Yang kedua adalah ketergantungan terhadap Lerby Eliandry. Musim lalu, ia berhasil mencetak 16 gol dari 32 pertandingan yang ia jalani. Catatan 16 golnya ini menjadi 32% dari total gol yang berhasil dicetak Borneo di Liga 1 musim lalu. Hanya Lerby yang berhasil mencatat raihan dua digit gol, sementara di tempat kedua dan ketiga ada Flavio Beck dan Terens Puhiri, yang keduanya sudah tidak berada di skuat saat ini.
Memang, Lerby bermain sebagai penyerang tunggal, namun membebankan tugas mencetak gol hanya kepadanya bisa berakibat buruk bagi tim dalam jangka panjang. Untungnya, saat ini Pesut Etam memiliki pelapis yang dapat diandalkan dalam diri Titus Bonai. Selain itu, dari lini tengah mereka memiliki Lopicic dan Marlon da Silva yang juga rajin mencetak gol.
Alasan ketiga adalah sang pelatih, Iwan Setiawan. Iwan pada dasarnya adalah juru taktik yang cukup gemilang. Ia juga pernah membawa Borneo menjadi juara di Divisi Utama tahun 2014 lalu dan menjadi juara Piala Gubernur Kaltim tahun 2016 lalu. Namun, ia bukanlah figur yang populer di mata suporter. Tak hanya itu, Iwan juga berpotensi untuk menimbulkan masalah dengan mulutnya yang kerapkali lepas kontrol. Hal ini tentunya patut diwaspadai manajemen klub agar tak muncul keretakan dalam tim yang disebabkan oleh pelatih sendiri.

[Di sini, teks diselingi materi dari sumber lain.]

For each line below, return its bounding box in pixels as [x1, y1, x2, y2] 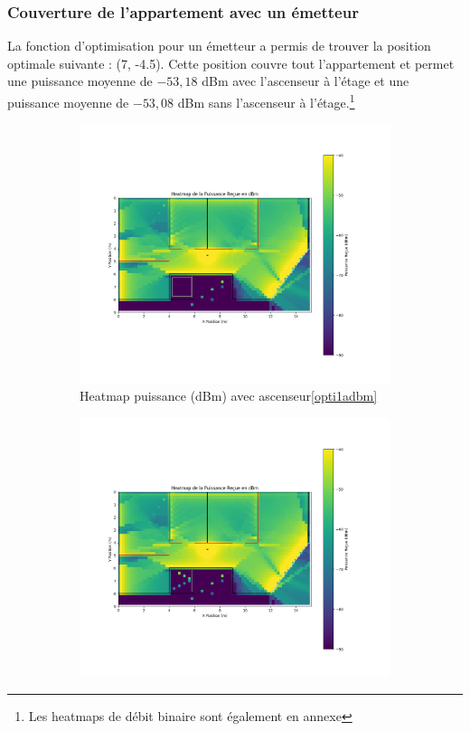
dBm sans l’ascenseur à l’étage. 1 [177, 90, 355, 111]
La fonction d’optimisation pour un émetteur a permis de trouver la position [7, 36, 431, 55]
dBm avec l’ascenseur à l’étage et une [202, 71, 409, 90]
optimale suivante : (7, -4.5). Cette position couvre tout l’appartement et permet [7, 53, 455, 72]
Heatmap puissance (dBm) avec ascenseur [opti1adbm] [80, 386, 378, 405]
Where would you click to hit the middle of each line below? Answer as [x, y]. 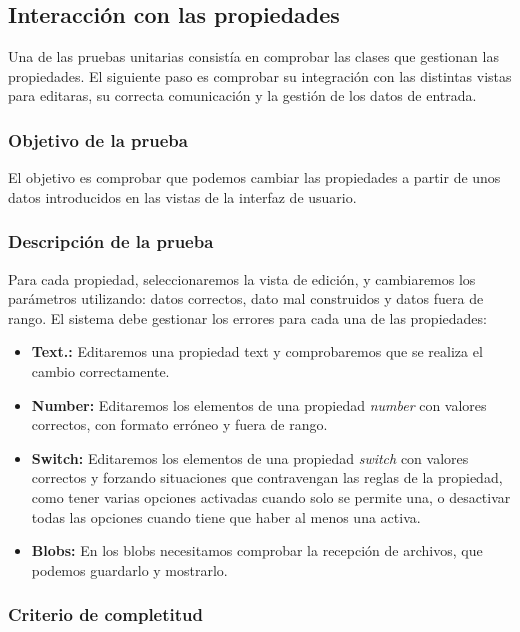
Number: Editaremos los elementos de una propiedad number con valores [259, 404]
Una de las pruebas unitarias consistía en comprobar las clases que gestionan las [253, 56]
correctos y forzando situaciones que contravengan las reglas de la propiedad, [267, 477]
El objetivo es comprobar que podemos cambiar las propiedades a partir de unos [254, 177]
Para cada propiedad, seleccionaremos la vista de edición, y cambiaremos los [242, 278]
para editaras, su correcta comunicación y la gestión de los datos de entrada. [242, 95]
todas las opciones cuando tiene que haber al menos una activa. [226, 516]
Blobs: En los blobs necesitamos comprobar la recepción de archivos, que [257, 550]
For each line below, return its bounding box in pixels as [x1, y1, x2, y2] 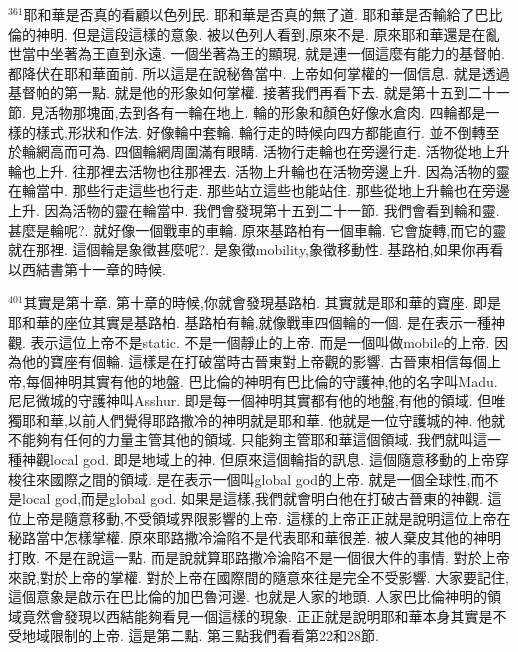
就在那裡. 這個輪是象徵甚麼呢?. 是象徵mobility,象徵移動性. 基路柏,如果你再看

Di Liga 1 2018 nantinya, Borneo FC sepertinya akan menggunakan skema 4-2-3-1, skema yang sudah mereka gunakan di pertandingan pra-musim belakangan ini. Posisi kiper tentunya akan dihuni oleh Muhammad Ridho, yang akan dilapisi oleh kiper muda, Nadeo Argawinata.
Untuk empat bek, posisi bek kiri tentunya akan menjadi milik Abdul Rachman dan bek kanan akan menjadi milik sang kapten, Diego Michiels. Posisi bek tengah akan dihuni dua pemain asing, Al Hadji dan Baimatov. Namun, mengingat Baimatov tengah memperkuat timnas Kyrgryzstan hingga akhir Maret nanti, posisinya akan digantikan sementara oleh bek senior, Leonard Tupamahu.
Dua pivot di tengah akan diisi oleh Faubert dan Dirga Lasut, sementara posisi gelandang serang praktis menjadi milik Lopicic. Tiga poros di tengah ini menjadi kekuatan utama dari tim Borneo, yang akan disokong oleh Marlon di sayap kiri, dan Sultan Samma di sayap kanan. Posisi penyerang tentu saja akan dihuni oleh Lerby.
Prediksi
Dengan kualitas yang dapat dikatakan lebih baik dan matang ketimbang musim lalu, maka Borneo berpotensi untuk finis di posisi 4 sampai 6 klasemen akhir.